■ Task statement ■
From the first line to the last, restate the data exactly, leaving out the images.

■ Task material ■

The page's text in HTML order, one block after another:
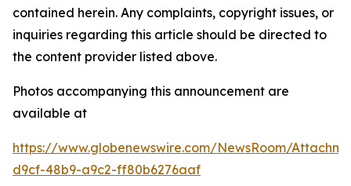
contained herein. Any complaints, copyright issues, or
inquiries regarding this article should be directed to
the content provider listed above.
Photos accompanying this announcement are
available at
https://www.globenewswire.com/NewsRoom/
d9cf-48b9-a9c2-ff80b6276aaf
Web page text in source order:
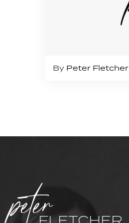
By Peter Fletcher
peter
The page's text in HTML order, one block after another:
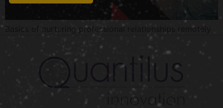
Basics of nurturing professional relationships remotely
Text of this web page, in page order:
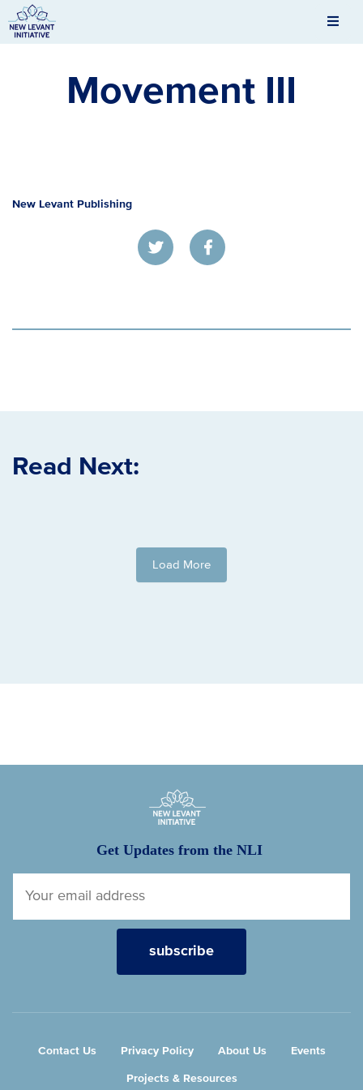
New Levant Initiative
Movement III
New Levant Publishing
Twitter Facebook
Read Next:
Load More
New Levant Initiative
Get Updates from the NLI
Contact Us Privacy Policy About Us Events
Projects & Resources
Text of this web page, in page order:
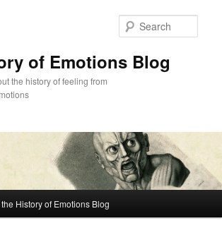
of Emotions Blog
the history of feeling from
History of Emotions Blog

■ Completed task ■
The page's text in HTML order, one block after another:
contained herein. Any complaints, copyright issues, or
inquiries regarding this article should be directed to
the content provider listed above.
Photos accompanying this announcement are
available at
https://www.globenewswire.com/NewsRoom/
d9cf-48b9-a9c2-ff80b6276aaf
Web page text in source order:
By Peter Fletcher
peter
The page's text in HTML order, one block after another:
Basics of nurturing professional relationships remotely
Text of this web page, in page order:
New Levant Initiative
Movement III
New Levant Publishing
Twitter Facebook
Read Next:
Load More
New Levant Initiative
Get Updates from the NLI
Contact Us Privacy Policy About Us Events
Projects & Resources
Text of this web page, in page order:
of Emotions Blog
the history of feeling from
History of Emotions Blog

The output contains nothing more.